9 de abr. de 2011

Spinoza_Religião e Imortalidade

Como nós a vemos, a filosofia de Spinoza foi uma tentativa de amor num mundo que o transformara num solitário proscrito; de novo, como Job, personificava ele o seu povo e perguntava a si próprio como podia ser justo, assim como o povo eleito, sofrer perseguição e exílio. Por algum tempo o conceito do mundo como processo de leis invariáveis e impessoais lhe bastou e o consolou; no fim, porém, o seu espírito essencialmente religioso transfez esse frio processo em algo amável. Experimentou fundir seus próprios desejos com a ordem universal das coisas e tornar-se parte quase indiscernível da natureza. “O maior dos bens é o conhecimento da união do espírito com a natureza inteira” [*De Emendatione]. Realmente, nossa separação individual é uma sensação ilusória; somos parte da grande corrente de lei e causa, parte de Deus; somos formas passageiras e perecíveis de um ser maior e sem fim. Nossos corpos não passam de células do corpo da raça; nossa raça, um incidente um drama da vida; nosso espírito, faísca da luz eterna. “Nosso espírito é um eterno de pensamento, determinado por outro modo de pensamento, que por sua vez se determina por outro e assim até ao infinito; e todos simultaneamente constituem o eterno e infinito intelecto de Deus. Nesta panteistica fusão do individuo com o Todo fala de novo o Oriente: ouvimos o eco de Omar, que “nunca chamou dois ao Um”, e recordamo-nos do velho poema da Índia: ”Reconhece em ti e no Todo uma mesma alma; bane o sonho de que és parte autônoma”.  “As vezes, diz Thoreau, quando vagueio no Walden Pond, cesso de viver para ser”.
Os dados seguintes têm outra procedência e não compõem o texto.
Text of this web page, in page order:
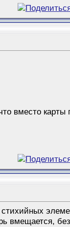
вместо
вмещается,
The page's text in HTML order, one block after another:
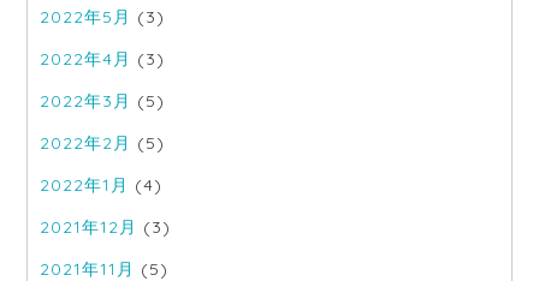
2022年5月 (3)
2022年4月 (3)
2022年3月 (5)
2022年2月 (5)
2022年1月 (4)
2021年12月 (3)
2021年11月 (5)
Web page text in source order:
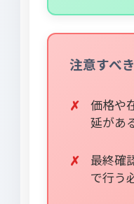
注意すべ
価格や
延があ
最終確
で行う
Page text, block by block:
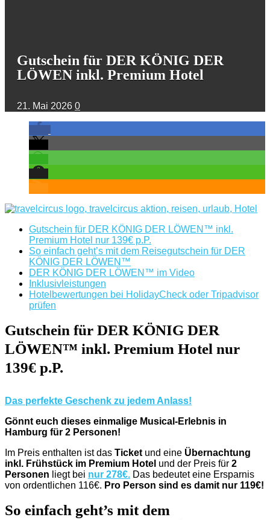
Gutschein für DER KÖNIG DER
LÖWEN inkl. Premium Hotel
21. Mai 2026 0
Gutschein für DER KÖNIG DER LÖWEN™ inkl.
Premium Hotel nur 139€ p.P.
So einfach geht’s mit dem Reisegutschein für DER
KÖNIG DER LÖWEN™
DER KÖNIG DER LÖWEN™ im Video
Inklusivleistungen
Hotelbewertungen bei HolidayCheck oder Tripadvisor
prüfen
Gutschein für DER KÖNIG DER
LÖWEN™ inkl. Premium Hotel nur
139€ p.P.
Das perfekte Geschenk zu jedem Anlass!
Gönnt euch dieses einmalige Musical-Erlebnis in
Hamburg für 2 Personen!
Im Preis enthalten ist das Ticket und eine Übernachtung
inkl. Frühstück im Premium Hotel und der Preis für 2
Personen liegt bei nur 278€. Das bedeutet eine Ersparnis
von ordentlichen 116€. Pro Person sind es damit nur 119€!
So einfach geht’s mit dem
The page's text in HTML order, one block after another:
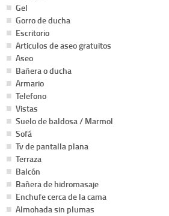
Gel
Gorro de ducha
Escritorio
Articulos de aseo gratuitos
Aseo
Bañera o ducha
Armario
Telefono
Vistas
Suelo de baldosa / Marmol
Sofá
Tv de pantalla plana
Terraza
Balcón
Bañera de hidromasaje
Enchufe cerca de la cama
Almohada sin plumas
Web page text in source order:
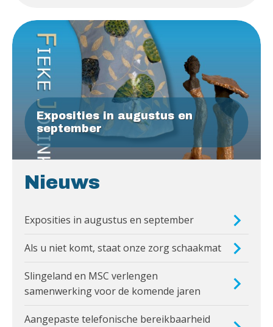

Como parte de tal todos somos imortais. “O espírito humano absolutamente não pode ser destruído com o corpo; parte dele permanece eterna”, a parte que concebe as coisas sub specie eternitatis; mais concebemos desse modo as coisas, mais eterno é o nosso pensamento. Spinoza é ainda mais obscuro aqui do que em qualquer outra parte; após infindável controvérsia entre seus comentadores, suas palavras ainda falam diversamente a cérebros diversos. Imaninamo-lo as vezes a significar com essas palavras a idéia de George Eliot sobre a imortalidade pela reputação, isto é, que o que em nosso pensamento e em nossa vida há de mais racional e belo nos sobreviverá para exercer uma influencia indefinida para o diante. Spinoza as vezes parece ter em mente uma imortalidade individual ou pessoal; e pode ser que, como a morte o ameaçasse muito cedo, haurisse consolação na esperança que brilha eterna nos corações humanos. Insistentemente, todavia, distingue eternidade de duração. “Se dermos tento a opinião comum dos homens, os veremos todos conscientes da eternidade do espírito; as confundem eternidade com duração, e atribuem a imaginação ou memória o que julgam que durará depois da morte”. Mas, como Aristóteles, embora falando de imortalidade, Spinoza nega a sobrevivência da memória pessoal. “O espírito não pode imaginar nem recordar-se de qualquer coisa senão quando está no corpo”. Nem crê em recompensas celestiais: “Estão muito longe da virtude os que para ela esperam o galardão de Deus como a maior das recompensas; como se a virtude e o servir a Deus não fossem a felicidade em si”. “Bem-aventurança não é a recompensa da virtude, mas a virtude em si”. E talvez do mesmo modo a imortalidade não é a recompensa do alto pensamento, e sim o alto pensamento em si, que desse modo traz o passado ao presente e leva este ao futuro, superando os limites do tempo, e apreendendo a perspectiva que permanece eterna atrás das mudanças caleidoscopicas; tal pensamento é imortal porque cada verdade é uma criação permanente, parte de uma aquisição eterna do homem e que o influencia indefinidamente.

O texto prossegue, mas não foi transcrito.